▸ **Records contained in a dataset**:
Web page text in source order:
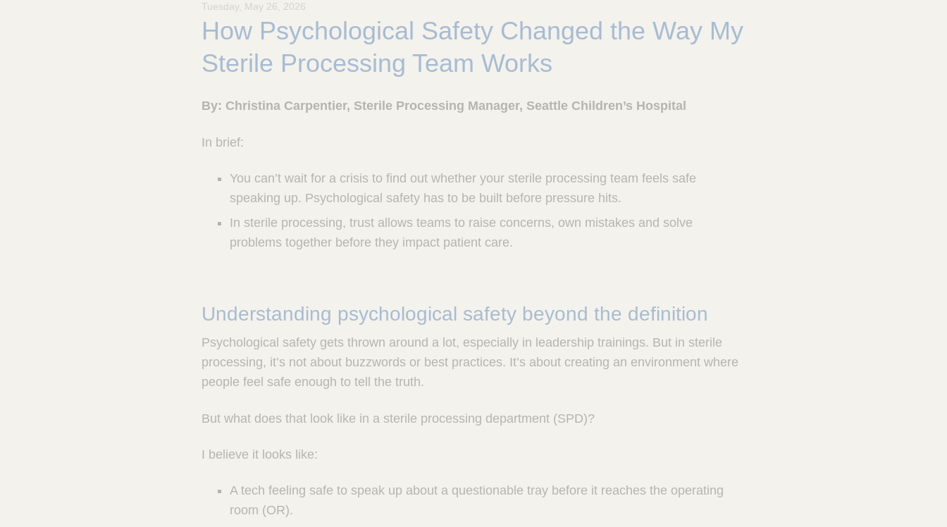
Tuesday, May 26, 2026
How Psychological Safety Changed the Way My
Sterile Processing Team Works
By: Christina Carpentier, Sterile Processing Manager, Seattle Children’s Hospital
In brief:
You can’t wait for a crisis to find out whether your sterile processing team feels safe
speaking up. Psychological safety has to be built before pressure hits.
In sterile processing, trust allows teams to raise concerns, own mistakes and solve
problems together before they impact patient care.
Understanding psychological safety beyond the definition
Psychological safety gets thrown around a lot, especially in leadership trainings. But in sterile
processing, it’s not about buzzwords or best practices. It’s about creating an environment where
people feel safe enough to tell the truth.
But what does that look like in a sterile processing department (SPD)?
I believe it looks like:
A tech feeling safe to speak up about a questionable tray before it reaches the operating
room (OR).
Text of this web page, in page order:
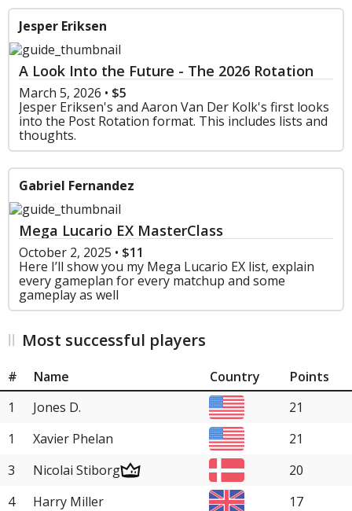
Jesper Eriksen
A Look Into the Future - The 2026 Rotation
March 5, 2026 • $5
Jesper Eriksen's and Aaron Van Der Kolk's first looks
into the Post Rotation format. This includes lists and
thoughts.
Gabriel Fernandez
Mega Lucario EX MasterClass
October 2, 2025 • $11
Here I’ll show you my Mega Lucario EX list, explain
every gameplan for every matchup and some
gameplay as well
Most successful players
# Name Country
Points
1
Jones D.
21
1
Xavier Phelan
21
3
Nicolai Stiborg
20
4
Harry Miller
17
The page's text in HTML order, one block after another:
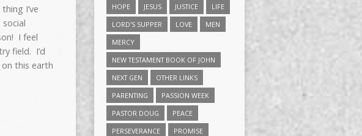
I’ve
I feel
field. I’d
this earth
HOPE
JESUS JUSTICE
LIFE
LORD'S SUPPER
LOVE
MEN
MERCY
NEW TESTAMENT BOOK OF JOHN
NEXT GEN
OTHER LINKS
PARENTING
PASSION WEEK
PASTOR DOUG
PEACE
PERSEVERANCE
PROMISE
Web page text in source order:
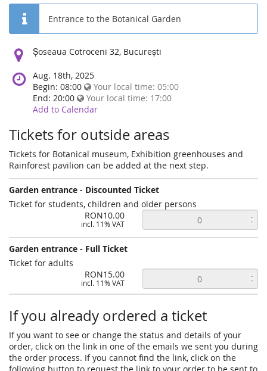
Entrance to the Botanical Garden
Location:
Șoseaua Cotroceni 32, București
Aug. 18th, 2025
Begin: 08:00
Your local time: 05:00
End: 20:00
Your local time: 17:00
Add to Calendar
Tickets for outside areas
Tickets for Botanical museum, Exhibition greenhouses and
Rainforest pavilion can be added at the next step.
Garden entrance - Discounted Ticket
Ticket for students, children and older persons
RON10.00
incl. 11% VAT
Garden entrance - Full Ticket
Ticket for adults
RON15.00
incl. 11% VAT
If you already ordered a ticket
If you want to see or change the status and details of your
order, click on the link in one of the emails we sent you during
the order process. If you cannot find the link, click on the
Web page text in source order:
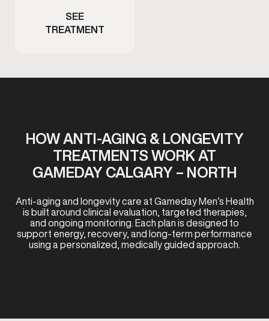
SEE
TREATMENT
HOW ANTI-AGING & LONGEVITY
TREATMENTS WORK AT
GAMEDAY CALGARY – NORTH
Anti-aging and longevity care at Gameday Men’s Health
is built around clinical evaluation, targeted therapies,
and ongoing monitoring. Each plan is designed to
support energy, recovery, and long-term performance
using a personalized, medically guided approach.
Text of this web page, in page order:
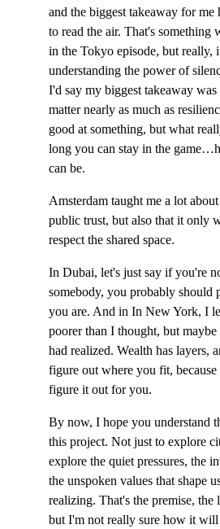
and the biggest takeaway for me
to read the air. That's something
in the Tokyo episode, but really,
understanding the power of
I'd say my biggest takeaway
matter nearly as much as
good at something, but what
long you can stay in the
can be.
Amsterdam taught me a lot
public trust, but also that it only
respect the shared space.
In Dubai, let's just say if you're
somebody, you probably should
you are. And in In New York, I
poorer than I thought, but
had realized. Wealth has layers,
figure out where you fit,
figure it out for you.
By now, I hope you understand
this project. Not just to explore
explore the quiet pressures, the
the unspoken values that shape
realizing. That's the premise, the
but I'm not really sure how it
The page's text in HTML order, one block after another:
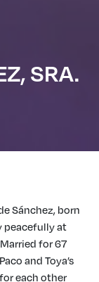
SRA.
Sánchez, born
peacefully at
for 67
and Toya’s
each other
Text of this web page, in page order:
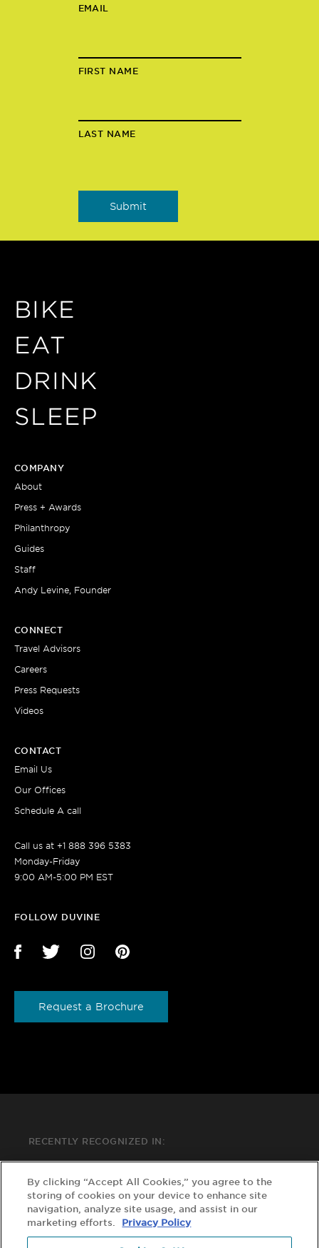
EMAIL
FIRST NAME
LAST NAME
BIKE
EAT
DRINK
SLEEP
COMPANY
About
Press + Awards
Philanthropy
Guides
Staff
Andy Levine, Founder
CONNECT
Travel Advisors
Careers
Press Requests
Videos
CONTACT
Email Us
Our Offices
Schedule A call
Call us at +1 888 396 5383
Monday-Friday
9:00 AM-5:00 PM EST
FOLLOW DUVINE
Request a Brochure
RECENTLY RECOGNIZED IN:
By clicking “Accept All Cookies,” you agree to the
storing of cookies on your device to enhance site
navigation, analyze site usage, and assist in our
marketing efforts.
Privacy Policy
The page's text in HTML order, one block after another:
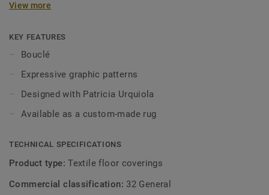
finish ensures comfort and elegance.
View more
KEY FEATURES
Bouclé
Expressive graphic patterns
Designed with Patricia Urquiola
Available as a custom-made rug
TECHNICAL SPECIFICATIONS
Product type:Textile floor coverings
Commercial classification: 32 General
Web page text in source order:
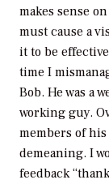
makes sense
must cause a
it to be
time I
Bob. He was a
working guy.
members of
demeaning. I
feedback
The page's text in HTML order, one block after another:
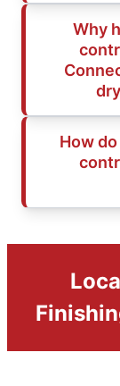
Why
How
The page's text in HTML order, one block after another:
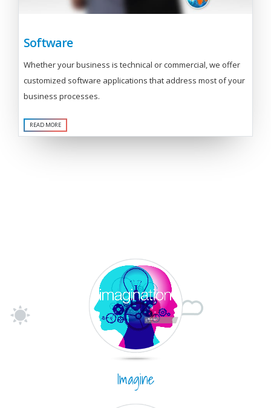
Software
Whether your business is technical or commercial, we offer
customized software applications that address most of your
business processes.
READ MORE
Imagine
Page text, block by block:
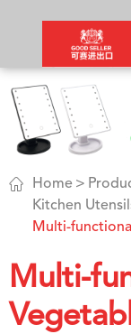
 Home
Kitchen
Multi-
Multi-
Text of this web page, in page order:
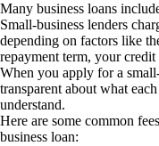
Many business loans
Small-business lenders
depending on factors like
repayment term, your
When you apply for a
transparent about what
understand.
Here are some common
business loan:
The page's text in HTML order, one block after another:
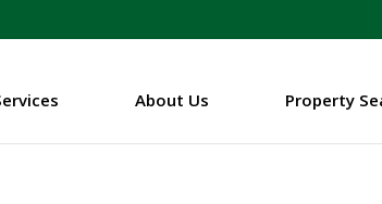
About Us Property
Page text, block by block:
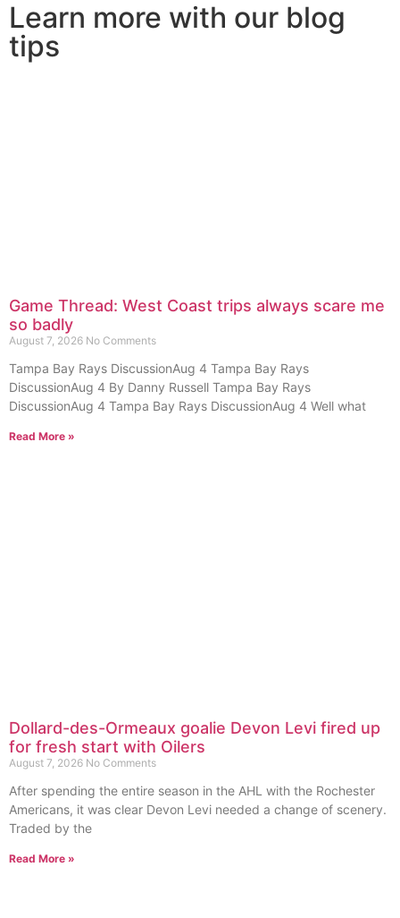
Learn more with our blog
tips
Game Thread: West Coast trips always scare me
so badly
August 7, 2026 No Comments
Tampa Bay Rays DiscussionAug 4 Tampa Bay Rays
DiscussionAug 4 By Danny Russell Tampa Bay Rays
DiscussionAug 4 Tampa Bay Rays DiscussionAug 4 Well what
Read More »
Dollard-des-Ormeaux goalie Devon Levi fired up
for fresh start with Oilers
August 7, 2026 No Comments
After spending the entire season in the AHL with the Rochester
Americans, it was clear Devon Levi needed a change of scenery.
Traded by the
Read More »
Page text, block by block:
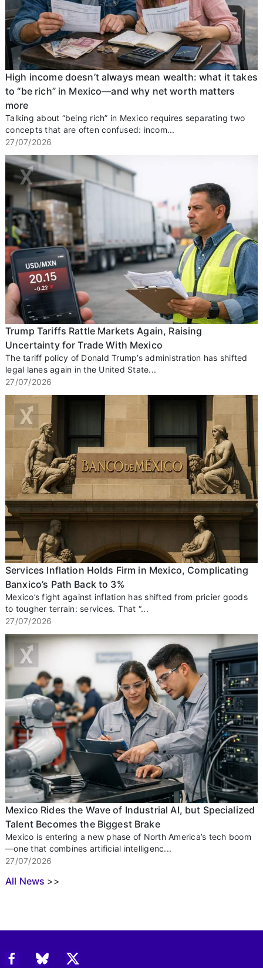
High income doesn’t always mean wealth: what it takes
to “be rich” in Mexico—and why net worth matters
more
Talking about “being rich” in Mexico requires separating two
concepts that are often confused: incom...
27/07/2026
Trump Tariffs Rattle Markets Again, Raising
Uncertainty for Trade With Mexico
The tariff policy of Donald Trump’s administration has shifted
legal lanes again in the United State...
27/07/2026
Services Inflation Holds Firm in Mexico, Complicating
Banxico’s Path Back to 3%
Mexico’s fight against inflation has shifted from pricier goods
to tougher terrain: services. That “...
27/07/2026
Mexico Rides the Wave of Industrial AI, but Specialized
Talent Becomes the Biggest Brake
Mexico is entering a new phase of North America’s tech boom
—one that combines artificial intelligenc...
27/07/2026
All News >>

▸ **Work request**: Restate the data above exactly, stripping out each image.

▸ **Task solution**:
Web page text in source order:
Tuesday, May 26, 2026
How Psychological Safety Changed the Way My
Sterile Processing Team Works
By: Christina Carpentier, Sterile Processing Manager, Seattle Children’s Hospital
In brief:
You can’t wait for a crisis to find out whether your sterile processing team feels safe
speaking up. Psychological safety has to be built before pressure hits.
In sterile processing, trust allows teams to raise concerns, own mistakes and solve
problems together before they impact patient care.
Understanding psychological safety beyond the definition
Psychological safety gets thrown around a lot, especially in leadership trainings. But in sterile
processing, it’s not about buzzwords or best practices. It’s about creating an environment where
people feel safe enough to tell the truth.
But what does that look like in a sterile processing department (SPD)?
I believe it looks like:
A tech feeling safe to speak up about a questionable tray before it reaches the operating
room (OR).
Text of this web page, in page order:
Jesper Eriksen
A Look Into the Future - The 2026 Rotation
March 5, 2026 • $5
Jesper Eriksen's and Aaron Van Der Kolk's first looks
into the Post Rotation format. This includes lists and
thoughts.
Gabriel Fernandez
Mega Lucario EX MasterClass
October 2, 2025 • $11
Here I’ll show you my Mega Lucario EX list, explain
every gameplan for every matchup and some
gameplay as well
Most successful players
# Name Country
Points
1
Jones D.
21
1
Xavier Phelan
21
3
Nicolai Stiborg
20
4
Harry Miller
17
The page's text in HTML order, one block after another:
I’ve
I feel
field. I’d
this earth
HOPE
JESUS JUSTICE
LIFE
LORD'S SUPPER
LOVE
MEN
MERCY
NEW TESTAMENT BOOK OF JOHN
NEXT GEN
OTHER LINKS
PARENTING
PASSION WEEK
PASTOR DOUG
PEACE
PERSEVERANCE
PROMISE
Web page text in source order:
Entrance to the Botanical Garden
Location:
Șoseaua Cotroceni 32, București
Aug. 18th, 2025
Begin: 08:00
Your local time: 05:00
End: 20:00
Your local time: 17:00
Add to Calendar
Tickets for outside areas
Tickets for Botanical museum, Exhibition greenhouses and
Rainforest pavilion can be added at the next step.
Garden entrance - Discounted Ticket
Ticket for students, children and older persons
RON10.00
incl. 11% VAT
Garden entrance - Full Ticket
Ticket for adults
RON15.00
incl. 11% VAT
If you already ordered a ticket
If you want to see or change the status and details of your
order, click on the link in one of the emails we sent you during
the order process. If you cannot find the link, click on the
Web page text in source order:
SEE
TREATMENT
HOW ANTI-AGING & LONGEVITY
TREATMENTS WORK AT
GAMEDAY CALGARY – NORTH
Anti-aging and longevity care at Gameday Men’s Health
is built around clinical evaluation, targeted therapies,
and ongoing monitoring. Each plan is designed to
support energy, recovery, and long-term performance
using a personalized, medically guided approach.
Text of this web page, in page order:
and the biggest takeaway for me
to read the air. That's something
in the Tokyo episode, but really,
understanding the power of
I'd say my biggest takeaway
matter nearly as much as
good at something, but what
long you can stay in the
can be.
Amsterdam taught me a lot
public trust, but also that it only
respect the shared space.
In Dubai, let's just say if you're
somebody, you probably should
you are. And in In New York, I
poorer than I thought, but
had realized. Wealth has layers,
figure out where you fit,
figure it out for you.
By now, I hope you understand
this project. Not just to explore
explore the quiet pressures, the
the unspoken values that shape
realizing. That's the premise, the
but I'm not really sure how it
The page's text in HTML order, one block after another:
SRA.
Sánchez, born
peacefully at
for 67
and Toya’s
each other
Text of this web page, in page order:
EMAIL
FIRST NAME
LAST NAME
BIKE
EAT
DRINK
SLEEP
COMPANY
About
Press + Awards
Philanthropy
Guides
Staff
Andy Levine, Founder
CONNECT
Travel Advisors
Careers
Press Requests
Videos
CONTACT
Email Us
Our Offices
Schedule A call
Call us at +1 888 396 5383
Monday-Friday
9:00 AM-5:00 PM EST
FOLLOW DUVINE
Request a Brochure
RECENTLY RECOGNIZED IN:
By clicking “Accept All Cookies,” you agree to the
storing of cookies on your device to enhance site
navigation, analyze site usage, and assist in our
marketing efforts.
Privacy Policy
The page's text in HTML order, one block after another:
finish ensures comfort and elegance.
View more
KEY FEATURES
Bouclé
Expressive graphic patterns
Designed with Patricia Urquiola
Available as a custom-made rug
TECHNICAL SPECIFICATIONS
Product type:Textile floor coverings
Commercial classification: 32 General
Web page text in source order:
makes sense
must cause a
it to be
time I
Bob. He was a
working guy.
members of
demeaning. I
feedback
The page's text in HTML order, one block after another:
Why
How
The page's text in HTML order, one block after another:
Software
Whether your business is technical or commercial, we offer
customized software applications that address most of your
business processes.
READ MORE
Imagine
Page text, block by block:
 Home
Kitchen
Multi-
Multi-
Text of this web page, in page order:
Many business loans
Small-business lenders
depending on factors like
repayment term, your
When you apply for a
transparent about what
understand.
Here are some common
business loan:
The page's text in HTML order, one block after another:
About Us Property
Page text, block by block:
Learn more with our blog
tips
Game Thread: West Coast trips always scare me
so badly
August 7, 2026 No Comments
Tampa Bay Rays DiscussionAug 4 Tampa Bay Rays
DiscussionAug 4 By Danny Russell Tampa Bay Rays
DiscussionAug 4 Tampa Bay Rays DiscussionAug 4 Well what
Read More »
Dollard-des-Ormeaux goalie Devon Levi fired up
for fresh start with Oilers
August 7, 2026 No Comments
After spending the entire season in the AHL with the Rochester
Americans, it was clear Devon Levi needed a change of scenery.
Traded by the
Read More »
Page text, block by block:
High income doesn’t always mean wealth: what it takes
to “be rich” in Mexico—and why net worth matters
more
Talking about “being rich” in Mexico requires separating two
concepts that are often confused: incom...
27/07/2026
Trump Tariffs Rattle Markets Again, Raising
Uncertainty for Trade With Mexico
The tariff policy of Donald Trump’s administration has shifted
legal lanes again in the United State...
27/07/2026
Services Inflation Holds Firm in Mexico, Complicating
Banxico’s Path Back to 3%
Mexico’s fight against inflation has shifted from pricier goods
to tougher terrain: services. That “...
27/07/2026
Mexico Rides the Wave of Industrial AI, but Specialized
Talent Becomes the Biggest Brake
Mexico is entering a new phase of North America’s tech boom
—one that combines artificial intelligenc...
27/07/2026
All News >>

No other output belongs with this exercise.